## PROBLEM TO SOLVE
Could you copy exactly the lines from the start of the records through the one containing "1882, he was", both included, and leave out the pictures?

···

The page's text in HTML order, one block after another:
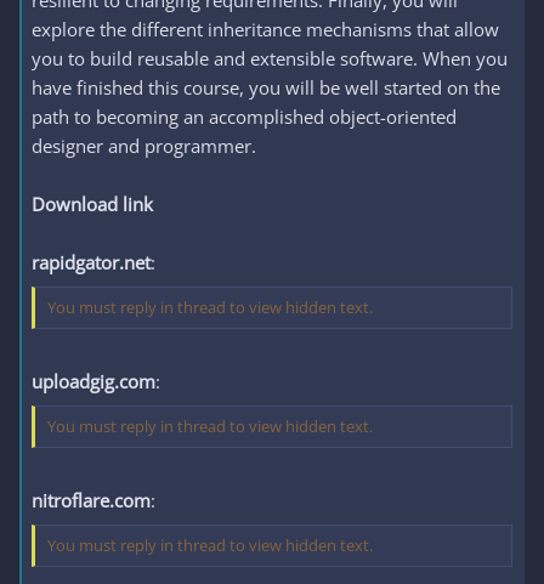
explore the different inheritance mechanisms that allow
you to build reusable and extensible software. When you
have finished this course, you will be well started on the
path to becoming an accomplished object-oriented
designer and programmer.
Download link
rapidgator.net:
You must reply in thread to view hidden text.
uploadgig.com:
You must reply in thread to view hidden text.
nitroflare.com:
You must reply in thread to view hidden text.
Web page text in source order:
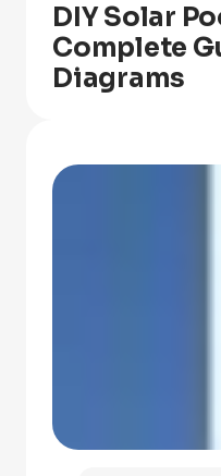
DIY Solar
Complete
Diagrams
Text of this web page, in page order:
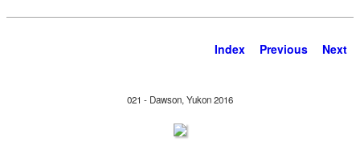
Index Previous Next
021 - Dawson, Yukon 2016
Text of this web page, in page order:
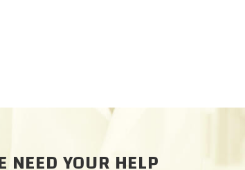
NEED YOUR HELP
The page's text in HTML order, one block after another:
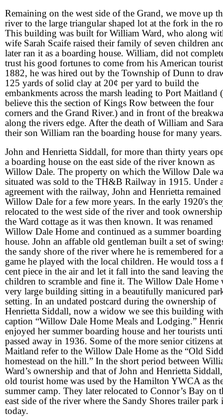
Remaining on the west side of the Grand, we move up
river to the large triangular shaped lot at the fork in the
This building was built for William Ward, who along
wife Sarah Scaife raised their family of seven children
later ran it as a boarding house. William, did not
trust his good fortunes to come from his American
1882, he was hired out by the Township of Dunn to
125 yards of solid clay at 20¢ per yard to build the
embankments across the marsh leading to Port Maitland
believe this the section of Kings Row between the four
corners and the Grand River.) and in front of the
along the rivers edge. After the death of William and
their son William ran the boarding house for many years.
John and Henrietta Siddall, for more than thirty years
a boarding house on the east side of the river known as
Willow Dale. The property on which the Willow Dale
situated was sold to the TH&B Railway in 1915. Under
agreement with the railway, John and Henrietta remained
Willow Dale for a few more years. In the early 1920's
relocated to the west side of the river and took
the Ward cottage as it was then known. It was renamed
Willow Dale Home and continued as a summer boarding
house. John an affable old gentleman built a set of
the sandy shore of the river where he is remembered for a
game he played with the local children. He would toss a
cent piece in the air and let it fall into the sand leaving the
children to scramble and fine it. The Willow Dale Home
very large building sitting in a beautifully manicured
setting. In an undated postcard during the ownership of
Henrietta Siddall, now a widow we see this building
caption “Willow Dale Home Meals and Lodging.”
enjoyed her summer boarding house and her tourists
passed away in 1936. Some of the more senior citizens
Maitland refer to the Willow Dale Home as the “Old
homestead on the hill.” In the short period between
Ward’s ownership and that of John and Henrietta
old tourist home was used by the Hamilton YWCA as
summer camp. They later relocated to Connor’s Bay on
east side of the river where the Sandy Shores trailer park
today.
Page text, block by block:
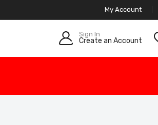
My Account
Sign In
Create an Account
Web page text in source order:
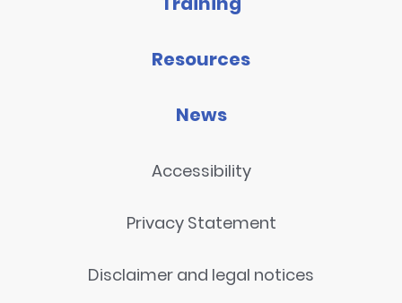
Resources
News
Accessibility
Privacy Statement
Disclaimer and legal notices
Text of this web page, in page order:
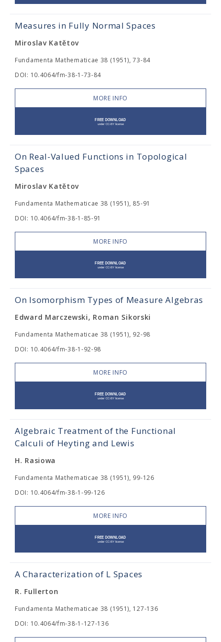
Measures in Fully Normal Spaces
Miroslav Katětov
Fundamenta Mathematicae 38 (1951), 73-84
DOI: 10.4064/fm-38-1-73-84
MORE INFO
On Real-Valued Functions in Topological
Spaces
Miroslav Katětov
Fundamenta Mathematicae 38 (1951), 85-91
DOI: 10.4064/fm-38-1-85-91
MORE INFO
On Isomorphism Types of Measure Algebras
Edward Marczewski, Roman Sikorski
Fundamenta Mathematicae 38 (1951), 92-98
DOI: 10.4064/fm-38-1-92-98
MORE INFO
Algebraic Treatment of the Functional
Calculi of Heyting and Lewis
H. Rasiowa
Fundamenta Mathematicae 38 (1951), 99-126
DOI: 10.4064/fm-38-1-99-126
MORE INFO
A Characterization of L Spaces
R. Fullerton
Fundamenta Mathematicae 38 (1951), 127-136
DOI: 10.4064/fm-38-1-127-136
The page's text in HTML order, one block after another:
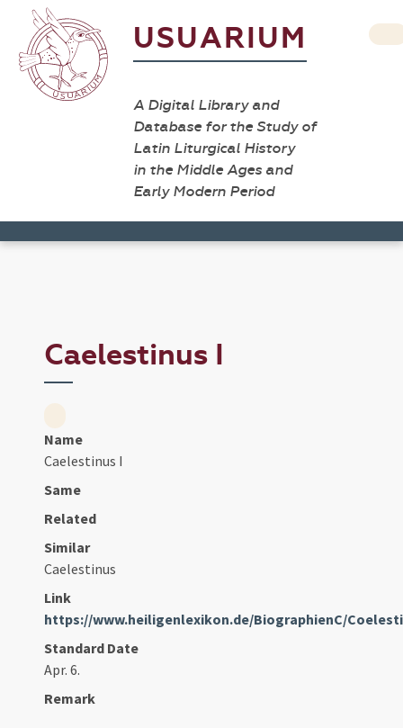
USUARIUM
A Digital Library and
Database for the Study of
Latin Liturgical History
in the Middle Ages and
Early Modern Period
Caelestinus I
Name
Caelestinus I
Same
Related
Similar
Caelestinus
Link
https://www.heiligenlexikon.de/BiographienC/
Standard Date
Apr. 6.
Remark
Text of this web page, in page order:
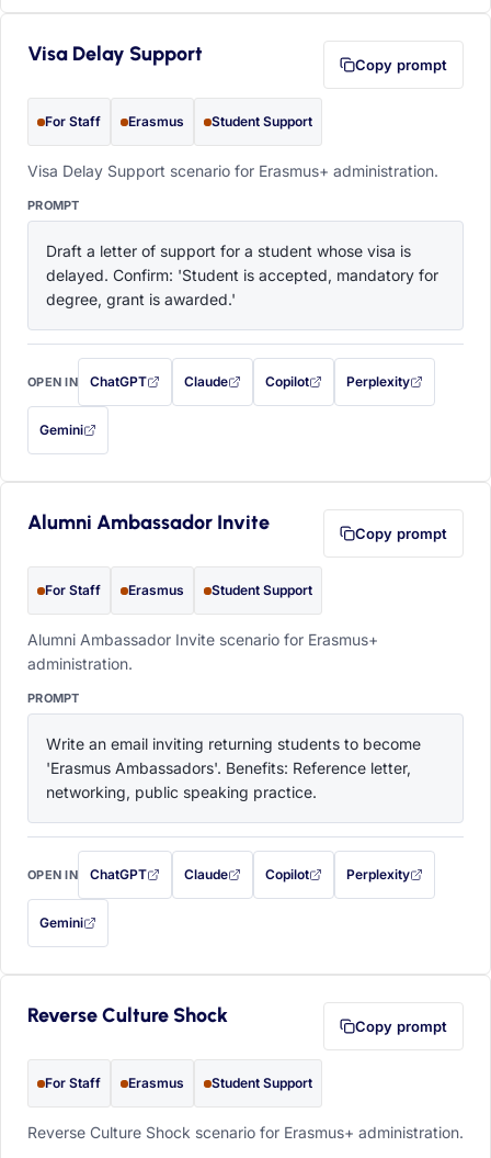
Visa Delay Support Copy prompt
For Staff Erasmus Student Support
Visa Delay Support scenario for Erasmus+ administration.
PROMPT
Draft a letter of support for a student whose visa is
delayed. Confirm: 'Student is accepted, mandatory for
degree, grant is awarded.'
OPEN IN ChatGPT
with this prompt filled in (opens in a new tab)
Claude
with this prompt filled in (opens in a new tab)
Copilot
with this prompt filled in (opens in a
Perplexity
with this prompt filled
Gemini
— this prompt will be copied to your clipboard first (opens in a new tab)
Alumni Ambassador Invite Copy prompt
For Staff Erasmus Student Support
Alumni Ambassador Invite scenario for Erasmus+
administration.
PROMPT
Write an email inviting returning students to become
'Erasmus Ambassadors'. Benefits: Reference letter,
networking, public speaking practice.
OPEN IN ChatGPT
with this prompt filled in (opens in a new tab)
Claude
with this prompt filled in (opens in a new tab)
Copilot
with this prompt filled in (opens in a
Perplexity
with this prompt filled
Gemini
— this prompt will be copied to your clipboard first (opens in a new tab)
Reverse Culture Shock Copy prompt
For Staff Erasmus Student Support
Reverse Culture Shock scenario for Erasmus+ administration.

···

## RESPONSE BELOW
The page's text in HTML order, one block after another:
explore the different inheritance mechanisms that allow
you to build reusable and extensible software. When you
have finished this course, you will be well started on the
path to becoming an accomplished object-oriented
designer and programmer.
Download link
rapidgator.net:
You must reply in thread to view hidden text.
uploadgig.com:
You must reply in thread to view hidden text.
nitroflare.com:
You must reply in thread to view hidden text.
Web page text in source order:
DIY Solar
Complete
Diagrams
Text of this web page, in page order:
Index Previous Next
021 - Dawson, Yukon 2016
Text of this web page, in page order:
NEED YOUR HELP
The page's text in HTML order, one block after another:
Remaining on the west side of the Grand, we move up
river to the large triangular shaped lot at the fork in the
This building was built for William Ward, who along
wife Sarah Scaife raised their family of seven children
later ran it as a boarding house. William, did not
trust his good fortunes to come from his American
1882, he was hired out by the Township of Dunn to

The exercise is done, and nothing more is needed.